== Exercise brief ==
Set down, word for word, the stretch of lines from the one containing "ПРАЗДНИЧНЫЕ ТУРЫ" to the end of the records below.

Dataset records:
▶

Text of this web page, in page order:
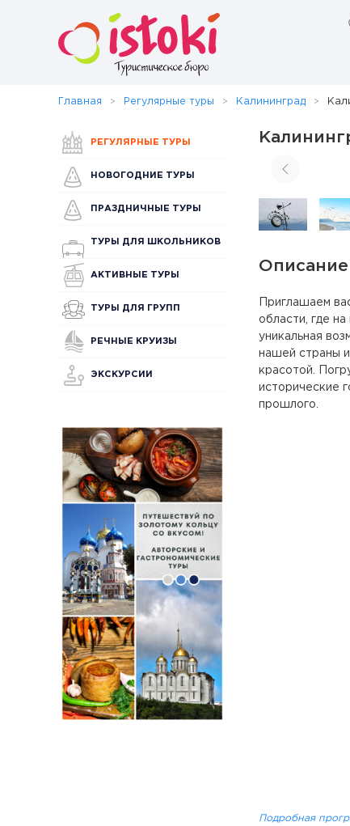
Главная Регулярные туры Калининград
Описание
Приглашаем
области, где
уникальная
нашей страны и
красотой.
исторические
прошлого.
Подробная
РЕГУЛЯРНЫЕ ТУРЫ
НОВОГОДНИЕ ТУРЫ
ПРАЗДНИЧНЫЕ ТУРЫ
ТУРЫ ДЛЯ ШКОЛЬНИКОВ
АКТИВНЫЕ ТУРЫ
ТУРЫ ДЛЯ ГРУПП
РЕЧНЫЕ КРУИЗЫ
ЭКСКУРСИИ

◀

== Problem solution ==
ПРАЗДНИЧНЫЕ ТУРЫ
ТУРЫ ДЛЯ ШКОЛЬНИКОВ
АКТИВНЫЕ ТУРЫ
ТУРЫ ДЛЯ ГРУПП
РЕЧНЫЕ КРУИЗЫ
ЭКСКУРСИИ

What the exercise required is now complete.